Lucy Maud Montgomery est née en 1874 sur la côte nord de l’Île-du-Prince-Édouard et a grandi à Cavendish, chez ses grands-parents. Elle a atteint une renommée internationale grâce à la publication de son roman, Anne of Green Gables (Anne… la maison aux pignons verts), dont l’histoire se déroule à l’Île-du-Prince-Édouard. À l’époque de sa parution, en 1908, la plupart des lecteurs ne savaient même pas que l’Île-du-Prince-Édouard, la plus petite province du Canada, existait réellement.

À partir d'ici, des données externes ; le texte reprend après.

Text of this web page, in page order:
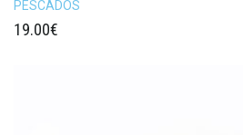
PESCADOS
19.00€
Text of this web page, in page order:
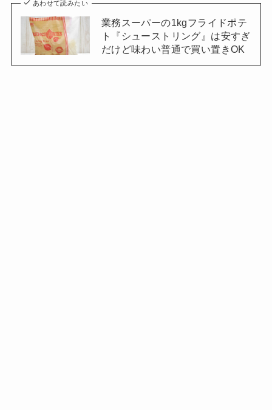
あわせて読みたい
業務スーパーの1kgフライドポテ
ト『シューストリング』は安すぎ
だけど味わい普通で買い置きOK
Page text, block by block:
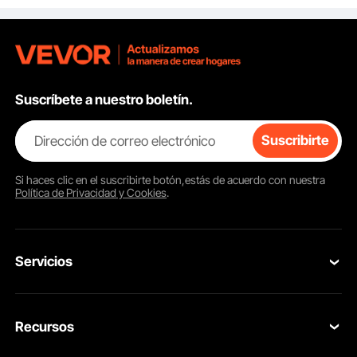
Gancho de Alta Resistencia
Duradero e irrompible
hogueras, leña,
Suscríbete a nuestro boletín.
Dirección de correo electrónico Suscribirte
Si haces clic en elsuscribirtebotón,estás de acuerdo con nuestra
Política de Privacidad y Cookies.
Servicios
Tus Pedidos
Recursos
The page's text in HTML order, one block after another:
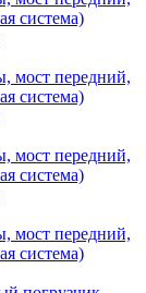
система)
мост передний,
система)
мост передний,
система)
мост передний,
система)
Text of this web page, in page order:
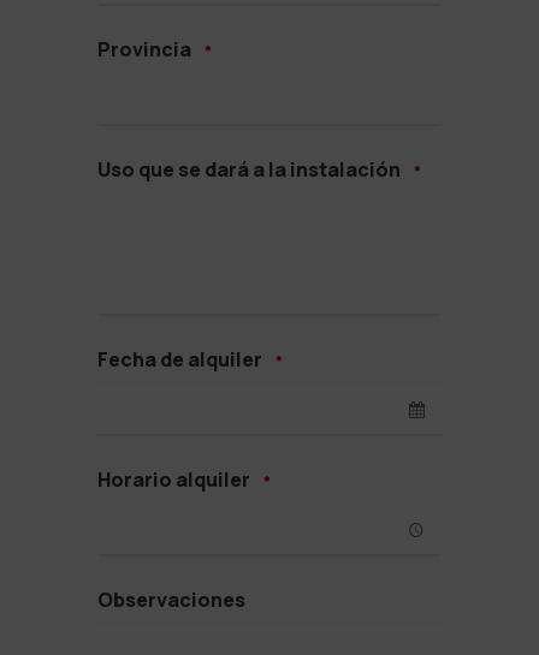
Provincia *
Uso que se dará a la instalación *
Fecha de alquiler *
Horario alquiler *
Observaciones
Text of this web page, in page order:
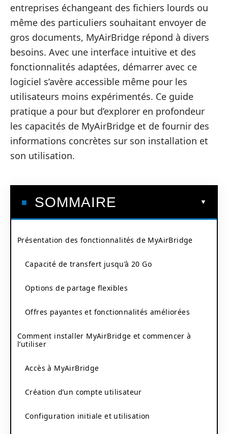
entreprises échangeant des fichiers lourds ou
même des particuliers souhaitant envoyer de
gros documents, MyAirBridge répond à divers
besoins. Avec une interface intuitive et des
fonctionnalités adaptées, démarrer avec ce
logiciel s’avère accessible même pour les
utilisateurs moins expérimentés. Ce guide
pratique a pour but d’explorer en profondeur
les capacités de MyAirBridge et de fournir des
informations concrètes sur son installation et
son utilisation.
SOMMAIRE
Présentation des fonctionnalités de MyAirBridge
Capacité de transfert jusqu’à 20 Go
Options de partage flexibles
Offres payantes et fonctionnalités améliorées
Comment installer MyAirBridge et commencer à
l’utiliser
Accès à MyAirBridge
Création d’un compte utilisateur
Configuration initiale et utilisation
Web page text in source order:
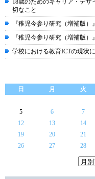
18歳のためのキャリア・デ
切なこと
『稚児今参り研究（増補版
『稚児今参り研究（増補版
学校における教育ICTの現状
日
月 火
5
6 7
12
13 14
19
20 21
26
27 28
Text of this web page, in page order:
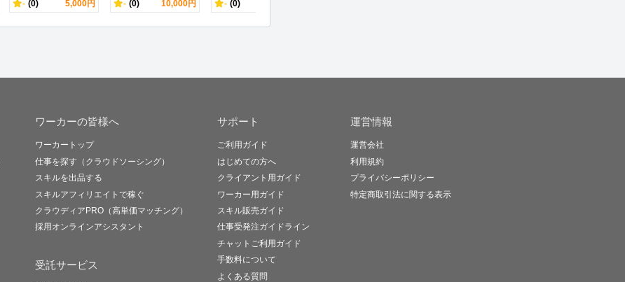
- (0) 5,000円 - (0) 10,000円 - (0)
ワーカーの皆様へ
ワーカートップ
仕事を探す（クラウドソーシング）
スキルを出品する
スキルアフィリエイトで稼ぐ
クラウディアPRO（高単価マッチング）
採用オンラインアシスタント
受託サービス
サポート
ご利用ガイド
はじめての方へ
クライアント用ガイド
ワーカー用ガイド
スキル販売ガイド
仕事受発注ガイドライン
チャットご利用ガイド
手数料について
よくある質問
運営情報
運営会社
利用規約
プライバシーポリシー
特定商取引法に関する表示
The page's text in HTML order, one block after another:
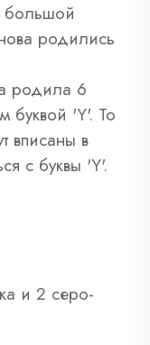
большой
родились
родила 6
буквой 'Y'. То
вписаны в
с буквы 'Y'.
и 2 серо-
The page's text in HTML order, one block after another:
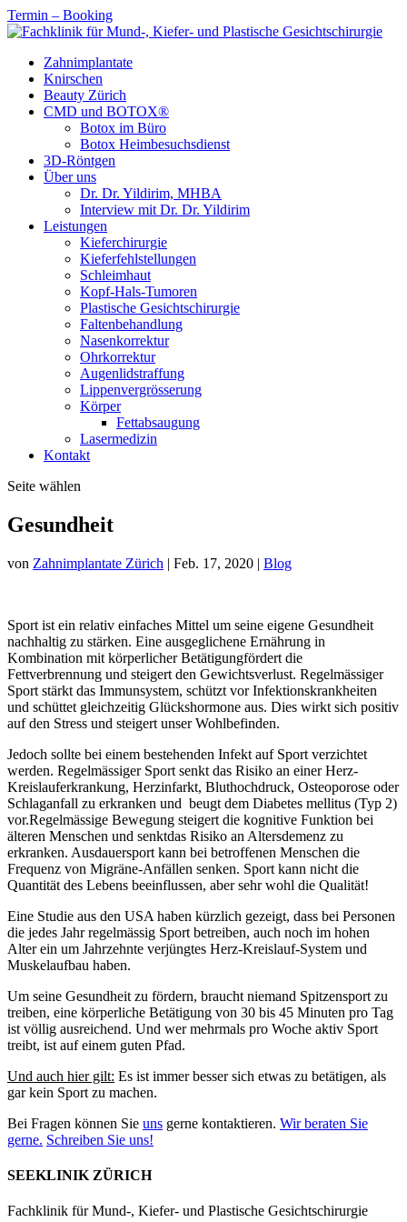
Termin – Booking
Zahnimplantate
Knirschen
Beauty Zürich
CMD und BOTOX®
Botox im Büro
Botox Heimbesuchsdienst
3D-Röntgen
Über uns
Dr. Dr. Yildirim, MHBA
Interview mit Dr. Dr. Yildirim
Leistungen
Kieferchirurgie
Kieferfehlstellungen
Schleimhaut
Kopf-Hals-Tumoren
Plastische Gesichtschirurgie
Faltenbehandlung
Nasenkorrektur
Ohrkorrektur
Augenlidstraffung
Lippenvergrösserung
Körper
Fettabsaugung
Lasermedizin
Kontakt
Seite wählen
Gesundheit
von Zahnimplantate Zürich | Feb. 17, 2020 | Blog
Sport ist ein relativ einfaches Mittel um seine eigene Gesundheit
nachhaltig zu stärken. Eine ausgeglichene Ernährung in
Kombination mit körperlicher Betätigungfördert die
Fettverbrennung und steigert den Gewichtsverlust. Regelmässiger
Sport stärkt das Immunsystem, schützt vor Infektionskrankheiten
und schüttet gleichzeitig Glückshormone aus. Dies wirkt sich positiv
auf den Stress und steigert unser Wohlbefinden.
Jedoch sollte bei einem bestehenden Infekt auf Sport verzichtet
werden. Regelmässiger Sport senkt das Risiko an einer Herz-
Kreislauferkrankung, Herzinfarkt, Bluthochdruck, Osteoporose oder
Schlaganfall zu erkranken und beugt dem Diabetes mellitus (Typ 2)
vor.Regelmässige Bewegung steigert die kognitive Funktion bei
älteren Menschen und senktdas Risiko an Altersdemenz zu
erkranken. Ausdauersport kann bei betroffenen Menschen die
Frequenz von Migräne-Anfällen senken. Sport kann nicht die
Quantität des Lebens beeinflussen, aber sehr wohl die Qualität!
Eine Studie aus den USA haben kürzlich gezeigt, dass bei Personen
die jedes Jahr regelmässig Sport betreiben, auch noch im hohen
Alter ein um Jahrzehnte verjüngtes Herz-Kreislauf-System und
Muskelaufbau haben.
Um seine Gesundheit zu fördern, braucht niemand Spitzensport zu
treiben, eine körperliche Betätigung von 30 bis 45 Minuten pro Tag
ist völlig ausreichend. Und wer mehrmals pro Woche aktiv Sport
treibt, ist auf einem guten Pfad.
Und auch hier gilt: Es ist immer besser sich etwas zu betätigen, als
gar kein Sport zu machen.
Bei Fragen können Sie uns gerne kontaktieren. Wir beraten Sie
gerne. Schreiben Sie uns!
SEEKLINIK ZÜRICH
Fachklinik für Mund-, Kiefer- und Plastische Gesichtschirurgie
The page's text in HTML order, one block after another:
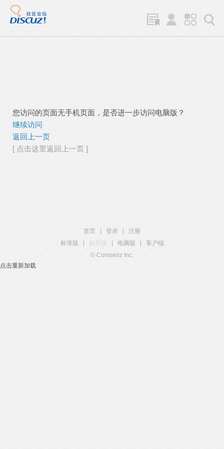
您访问的页面无手机页面，是否进一步访问电脑版？
继续访问
返回上一页
[ 点击这里返回上一页 ]
首页 登录
注册
标准版
触屏版 电脑版
客户端
© Comsenz Inc.
点击重新加载
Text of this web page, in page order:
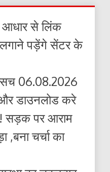
आधार से लिंक
लगाने पड़ेंगे सेंटर के
06.08.2026
डाउनलोड करे
! सड़क पर आराम
,बना चर्चा का
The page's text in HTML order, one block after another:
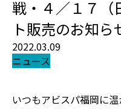
戦・４／１７
ト販売のお知ら
2022.03.09
ニュース
いつもアビスパ福岡に
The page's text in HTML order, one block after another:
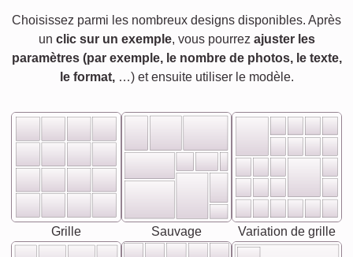
Choisissez parmi les nombreux designs disponibles. Après
un clic sur un exemple, vous pourrez ajuster les
paramètres (par exemple, le nombre de photos, le texte,
le format,…) et ensuite utiliser le modèle.
Grille Sauvage Variation de grille
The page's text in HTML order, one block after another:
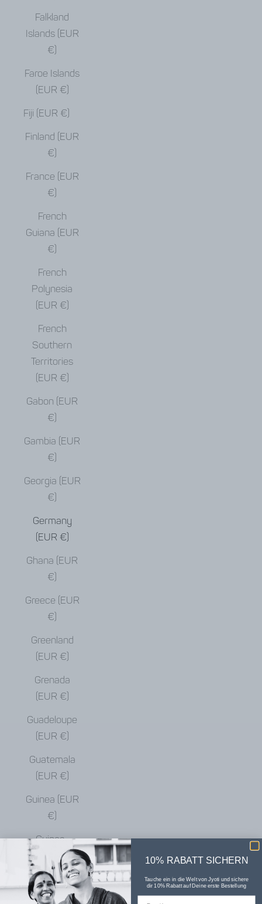
Falkland
Islands (EUR
€)
Faroe Islands
(EUR €)
Fiji (EUR €)
Finland (EUR
€)
France (EUR
€)
French
Guiana (EUR
€)
French
Polynesia
(EUR €)
French
Southern
Territories
(EUR €)
Gabon (EUR
€)
Gambia (EUR
€)
Georgia (EUR
€)
Germany
(EUR €)
Ghana (EUR
€)
Greece (EUR
€)
Greenland
(EUR €)
Grenada
(EUR €)
Guadeloupe
(EUR €)
Guatemala
(EUR €)
Guinea (EUR
€)
Guinea-
Bissau (EUR
€)
Guyana (EUR
10% RABATT SICHERN
Tauche ein in die Welt von Jyoti und sichere
dir 10% Rabatt auf Deine erste Bestellung
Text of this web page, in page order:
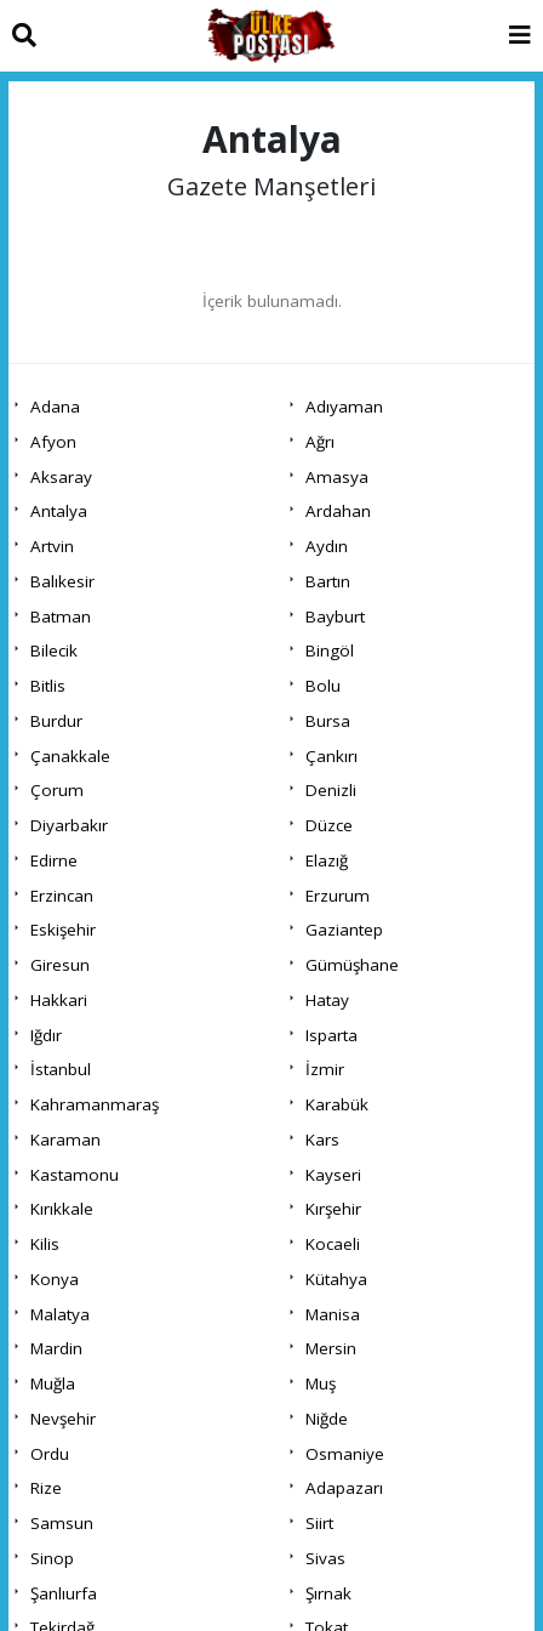
Antalya
Gazete Manşetleri
İçerik bulunamadı.
Adana
Adıyaman
Afyon
Ağrı
Aksaray
Amasya
Antalya
Ardahan
Artvin
Aydın
Balıkesir
Bartın
Batman
Bayburt
Bilecik
Bingöl
Bitlis
Bolu
Burdur
Bursa
Çanakkale
Çankırı
Çorum
Denizli
Diyarbakır
Düzce
Edirne
Elazığ
Erzincan
Erzurum
Eskişehir
Gaziantep
Giresun
Gümüşhane
Hakkari
Hatay
Iğdır
Isparta
İstanbul
İzmir
Kahramanmaraş
Karabük
Karaman
Kars
Kastamonu
Kayseri
Kırıkkale
Kırşehir
Kilis
Kocaeli
Konya
Kütahya
Malatya
Manisa
Mardin
Mersin
Muğla
Muş
Nevşehir
Niğde
Ordu
Osmaniye
Rize
Adapazarı
Samsun
Siirt
Sinop
Sivas
Şanlıurfa
Şırnak
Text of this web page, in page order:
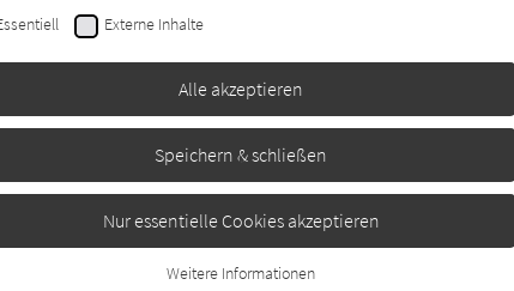
Buchtyp Autor*in Magazin
Externe Inhalte
Alle akzeptieren
Speichern & schließen
Nur essentielle Cookies akzeptieren
Weitere Informationen
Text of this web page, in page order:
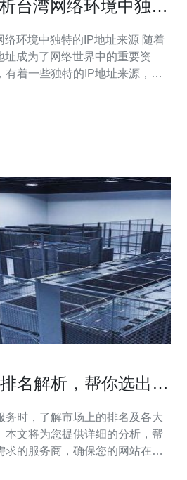
台湾网络环境中独特
境中独特的IP地址来源 随着
成为了网络世界中的重要资
有着一些独特的IP地址来源，本
和广泛的网络覆盖。在台湾，
名解析，帮你选出最
务时，了解市场上的排名及各大
本文将为您提供详细的分析，帮
求的服务商，确保您的网站在稳

Anne of Green Gables, walking, house, sitting

Le saviez-vous?

  • Le roman original Anne of Green Gables a connu un succès immédiat. Dans les cinq mois suivant sa publication, il s’est vendu à plus de 19 000 d’exemplaires! Dix éditions ont été imprimées lors de la première année.
  • La traduction suédoise a été publiée dès 1909, suivie de traductions en plus de 36 autres langues.
  • On estime que plus de 50 millions d’exemplaires ont été vendus dans le monde.
  • Anne of Green GablesTM est une marque déposée appartenant à la Province de l’Île-du-Prince-Édouard et aux héritiers de Lucy Maud Montgomery. Les gens ou entreprises qui fabriquent des produits « Anne » à l’extérieur de l’Île doivent payer des droits d’auteur à la famille. Les fabricants de l’Île peuvent vendre leurs produits sans payer ces droits.
  • Présentée pour la première fois au Centre des arts de la Confédération en 1965 dans le cadre du tout premier festival de Charlottetown, la pièce Anne of Green Gables-The Musical™ détient maintenant un record mondial Guinness pour la comédie musicale annuelle qui tient l’affiche depuis le plus longtemps.
  • Environ 3,3 millions de spectateurs ont vu la comédie musicale, soit à Charlottetown ou dans d’autres villes canadiennes, à New York, à Londres ou au Japon. Entre 1965 et 2015, plus de 2,1 millions de personnes ont assisté à une présentation de la célèbre pièce à Charlottetown.
  • Depuis 1965, 17 actrices canadiennes ont interprété le rôle d’Anne Shirley.
  • Don Harron a écrit le scénario d’Anne of Green Gables-The Musical™, et la musique de la pièce a été composée par Norman Campbell. Les paroles ont été mises au point par Elaine Campbell et Mavor Moore. En savoir plus sur Anne of Green Gables-The MusicalTM
  • En 1999, L.M. Montgomery figurait dans la liste des 20 héros canadiens les plus populaires du 20e siècle. La liste avait été compilée à l’aide d’un sondage anglais et français effectué en ligne à l’occasion de la fête du Canada. (Source : Institut du Dominion et Conseil de l’unité canadienne).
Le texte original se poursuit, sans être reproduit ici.